Where does the word "server" appear in the entries below? Copy each line that holds it.

Exercise input:
= Beginning of Section =

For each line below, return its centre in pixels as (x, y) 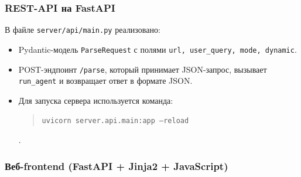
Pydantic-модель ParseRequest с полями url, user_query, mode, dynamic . (158, 49)
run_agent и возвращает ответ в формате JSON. (105, 81)
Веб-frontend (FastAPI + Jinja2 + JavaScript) (117, 166)
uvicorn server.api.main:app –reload (115, 121)
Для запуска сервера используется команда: (96, 100)
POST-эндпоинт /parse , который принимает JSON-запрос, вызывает (143, 69)
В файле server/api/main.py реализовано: (83, 30)
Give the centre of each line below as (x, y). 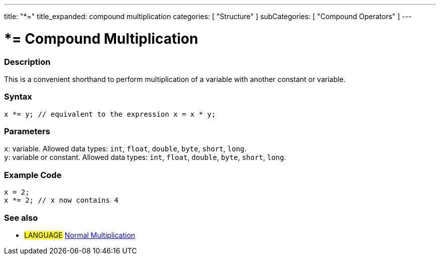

= End of Section =

Response to this task:
uvicorn server.api.main:app –reload (115, 121)
В файле server/api/main.py реализовано: (83, 30)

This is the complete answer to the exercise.